- [EXERCISE] After finding the line containing "painting. We were eased into it gently. It" below, please output that line and each following one through the line containing "and dropped an", exactly as written.

- [RAW DATA]
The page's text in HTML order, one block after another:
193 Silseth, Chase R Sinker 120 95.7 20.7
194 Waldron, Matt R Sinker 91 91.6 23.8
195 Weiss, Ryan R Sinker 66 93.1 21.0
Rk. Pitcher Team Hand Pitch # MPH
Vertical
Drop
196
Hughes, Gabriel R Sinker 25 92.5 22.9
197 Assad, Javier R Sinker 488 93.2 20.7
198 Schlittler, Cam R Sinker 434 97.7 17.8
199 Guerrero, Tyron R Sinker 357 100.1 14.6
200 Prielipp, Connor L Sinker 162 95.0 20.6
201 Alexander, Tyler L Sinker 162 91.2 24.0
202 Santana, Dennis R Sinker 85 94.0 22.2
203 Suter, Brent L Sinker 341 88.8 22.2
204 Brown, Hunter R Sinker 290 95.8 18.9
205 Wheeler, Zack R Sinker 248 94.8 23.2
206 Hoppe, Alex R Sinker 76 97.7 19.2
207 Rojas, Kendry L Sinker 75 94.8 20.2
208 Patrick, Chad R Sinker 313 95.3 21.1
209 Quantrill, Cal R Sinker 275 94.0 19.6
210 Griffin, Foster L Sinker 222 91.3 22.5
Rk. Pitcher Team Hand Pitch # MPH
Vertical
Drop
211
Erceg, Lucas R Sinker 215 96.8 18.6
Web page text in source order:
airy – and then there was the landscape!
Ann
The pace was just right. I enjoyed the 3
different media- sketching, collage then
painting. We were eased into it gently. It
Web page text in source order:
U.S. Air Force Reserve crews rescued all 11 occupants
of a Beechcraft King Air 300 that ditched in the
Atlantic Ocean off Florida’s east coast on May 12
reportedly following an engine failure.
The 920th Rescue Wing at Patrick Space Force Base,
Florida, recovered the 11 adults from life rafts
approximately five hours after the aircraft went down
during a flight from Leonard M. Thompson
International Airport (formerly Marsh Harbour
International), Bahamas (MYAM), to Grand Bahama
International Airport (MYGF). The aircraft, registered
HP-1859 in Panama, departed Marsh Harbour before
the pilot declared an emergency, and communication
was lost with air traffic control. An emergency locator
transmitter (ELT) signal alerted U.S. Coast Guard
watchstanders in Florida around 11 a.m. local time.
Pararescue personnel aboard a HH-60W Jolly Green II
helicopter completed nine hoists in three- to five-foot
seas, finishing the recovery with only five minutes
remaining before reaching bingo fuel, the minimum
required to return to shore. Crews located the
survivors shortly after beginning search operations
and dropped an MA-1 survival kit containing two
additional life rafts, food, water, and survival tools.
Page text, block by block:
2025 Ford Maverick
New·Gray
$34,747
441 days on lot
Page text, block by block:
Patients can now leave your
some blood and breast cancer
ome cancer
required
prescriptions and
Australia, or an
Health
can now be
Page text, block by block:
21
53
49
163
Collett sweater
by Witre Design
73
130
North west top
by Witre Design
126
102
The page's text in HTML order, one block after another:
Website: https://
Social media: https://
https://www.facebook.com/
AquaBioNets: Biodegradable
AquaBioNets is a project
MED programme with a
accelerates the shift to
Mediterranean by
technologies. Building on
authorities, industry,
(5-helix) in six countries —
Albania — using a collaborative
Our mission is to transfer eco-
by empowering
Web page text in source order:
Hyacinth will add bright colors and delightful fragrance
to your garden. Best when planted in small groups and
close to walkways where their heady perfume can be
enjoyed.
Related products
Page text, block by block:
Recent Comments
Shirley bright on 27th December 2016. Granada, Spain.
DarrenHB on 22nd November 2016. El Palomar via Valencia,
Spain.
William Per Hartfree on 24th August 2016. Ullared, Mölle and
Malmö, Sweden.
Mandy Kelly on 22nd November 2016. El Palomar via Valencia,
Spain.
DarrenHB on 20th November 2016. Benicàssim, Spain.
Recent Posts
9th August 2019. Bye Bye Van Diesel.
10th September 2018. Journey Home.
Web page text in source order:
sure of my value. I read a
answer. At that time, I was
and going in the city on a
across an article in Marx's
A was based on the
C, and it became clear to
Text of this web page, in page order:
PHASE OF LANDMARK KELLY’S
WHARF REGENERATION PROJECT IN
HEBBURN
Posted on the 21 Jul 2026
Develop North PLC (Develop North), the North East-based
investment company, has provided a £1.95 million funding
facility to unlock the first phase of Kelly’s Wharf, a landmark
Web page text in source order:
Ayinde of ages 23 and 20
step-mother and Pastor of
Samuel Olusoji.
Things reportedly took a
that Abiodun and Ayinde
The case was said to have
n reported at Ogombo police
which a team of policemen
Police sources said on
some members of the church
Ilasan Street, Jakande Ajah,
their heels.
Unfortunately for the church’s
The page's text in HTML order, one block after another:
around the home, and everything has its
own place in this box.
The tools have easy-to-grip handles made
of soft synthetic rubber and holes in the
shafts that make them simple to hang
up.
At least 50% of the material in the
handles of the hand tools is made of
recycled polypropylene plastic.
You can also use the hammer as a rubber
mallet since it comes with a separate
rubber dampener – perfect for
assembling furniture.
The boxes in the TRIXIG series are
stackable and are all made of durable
---
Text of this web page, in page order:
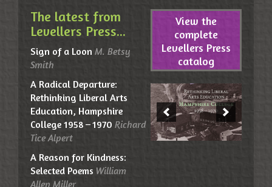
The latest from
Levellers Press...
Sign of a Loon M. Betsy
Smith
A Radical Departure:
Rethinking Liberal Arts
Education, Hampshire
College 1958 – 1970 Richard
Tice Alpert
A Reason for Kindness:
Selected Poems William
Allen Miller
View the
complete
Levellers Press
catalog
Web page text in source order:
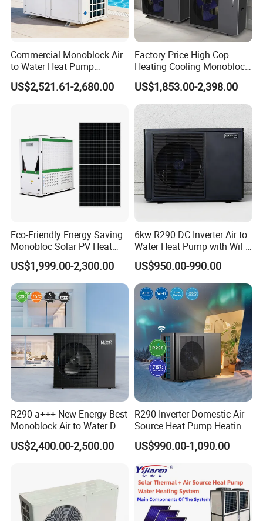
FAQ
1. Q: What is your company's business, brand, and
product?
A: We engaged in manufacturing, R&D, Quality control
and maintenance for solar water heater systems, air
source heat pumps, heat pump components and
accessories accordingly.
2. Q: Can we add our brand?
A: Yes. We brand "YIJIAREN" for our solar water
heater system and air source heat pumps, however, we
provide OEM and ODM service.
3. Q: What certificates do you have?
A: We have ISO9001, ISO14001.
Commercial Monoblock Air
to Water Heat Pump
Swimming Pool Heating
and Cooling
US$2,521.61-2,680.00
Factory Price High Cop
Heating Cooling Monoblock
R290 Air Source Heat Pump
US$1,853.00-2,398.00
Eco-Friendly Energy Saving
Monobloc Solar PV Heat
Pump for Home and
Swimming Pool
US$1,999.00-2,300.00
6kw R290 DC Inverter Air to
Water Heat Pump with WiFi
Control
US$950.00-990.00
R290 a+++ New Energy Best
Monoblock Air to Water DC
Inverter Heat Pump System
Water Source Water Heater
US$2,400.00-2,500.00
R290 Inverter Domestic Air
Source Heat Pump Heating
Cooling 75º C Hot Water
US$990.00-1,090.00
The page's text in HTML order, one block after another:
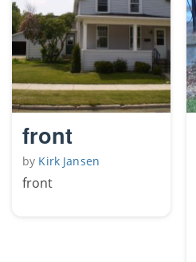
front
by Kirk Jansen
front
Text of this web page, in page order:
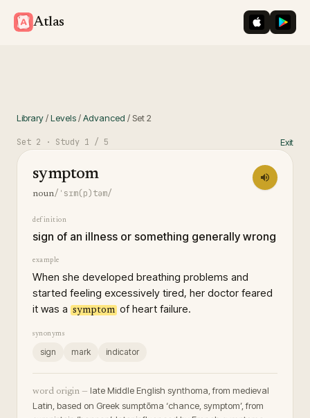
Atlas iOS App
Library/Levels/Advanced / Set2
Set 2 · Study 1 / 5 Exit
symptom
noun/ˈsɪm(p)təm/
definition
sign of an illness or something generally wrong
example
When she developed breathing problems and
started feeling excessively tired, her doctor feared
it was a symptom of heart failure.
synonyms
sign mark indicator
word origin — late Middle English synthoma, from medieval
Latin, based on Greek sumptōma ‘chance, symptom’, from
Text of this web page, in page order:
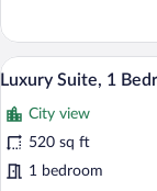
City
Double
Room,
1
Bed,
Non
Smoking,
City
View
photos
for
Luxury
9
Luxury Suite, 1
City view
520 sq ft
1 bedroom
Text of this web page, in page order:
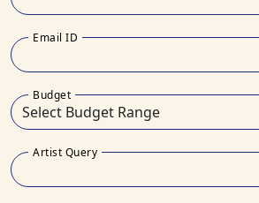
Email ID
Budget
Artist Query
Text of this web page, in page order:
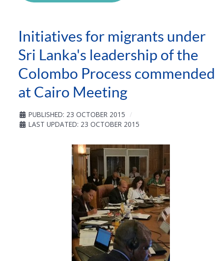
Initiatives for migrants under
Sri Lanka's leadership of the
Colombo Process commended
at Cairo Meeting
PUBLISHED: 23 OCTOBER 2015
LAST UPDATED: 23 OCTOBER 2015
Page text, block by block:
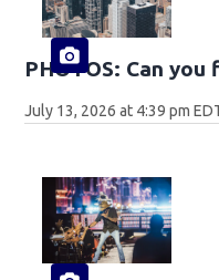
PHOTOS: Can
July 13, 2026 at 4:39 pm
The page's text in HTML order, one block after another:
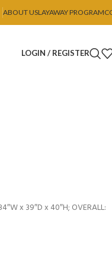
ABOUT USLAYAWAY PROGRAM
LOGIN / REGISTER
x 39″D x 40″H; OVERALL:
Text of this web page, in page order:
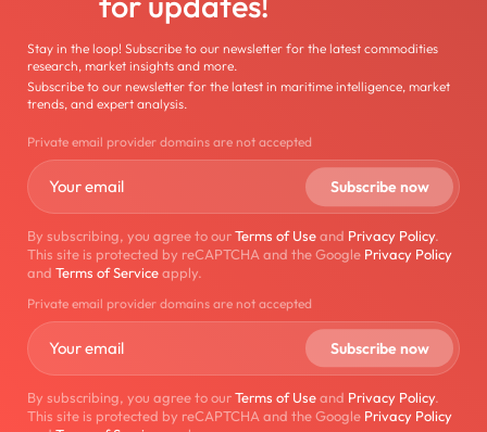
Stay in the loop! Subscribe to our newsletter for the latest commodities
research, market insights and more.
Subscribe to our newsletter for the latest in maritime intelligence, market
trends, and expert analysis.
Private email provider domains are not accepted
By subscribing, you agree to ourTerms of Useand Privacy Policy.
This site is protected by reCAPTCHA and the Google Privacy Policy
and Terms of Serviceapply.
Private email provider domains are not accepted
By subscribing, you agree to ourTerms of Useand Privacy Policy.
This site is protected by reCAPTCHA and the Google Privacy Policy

- [TASK OUTPUT]
painting. We were eased into it gently. It
Web page text in source order:
U.S. Air Force Reserve crews rescued all 11 occupants
of a Beechcraft King Air 300 that ditched in the
Atlantic Ocean off Florida’s east coast on May 12
reportedly following an engine failure.
The 920th Rescue Wing at Patrick Space Force Base,
Florida, recovered the 11 adults from life rafts
approximately five hours after the aircraft went down
during a flight from Leonard M. Thompson
International Airport (formerly Marsh Harbour
International), Bahamas (MYAM), to Grand Bahama
International Airport (MYGF). The aircraft, registered
HP-1859 in Panama, departed Marsh Harbour before
the pilot declared an emergency, and communication
was lost with air traffic control. An emergency locator
transmitter (ELT) signal alerted U.S. Coast Guard
watchstanders in Florida around 11 a.m. local time.
Pararescue personnel aboard a HH-60W Jolly Green II
helicopter completed nine hoists in three- to five-foot
seas, finishing the recovery with only five minutes
remaining before reaching bingo fuel, the minimum
required to return to shore. Crews located the
survivors shortly after beginning search operations
and dropped an MA-1 survival kit containing two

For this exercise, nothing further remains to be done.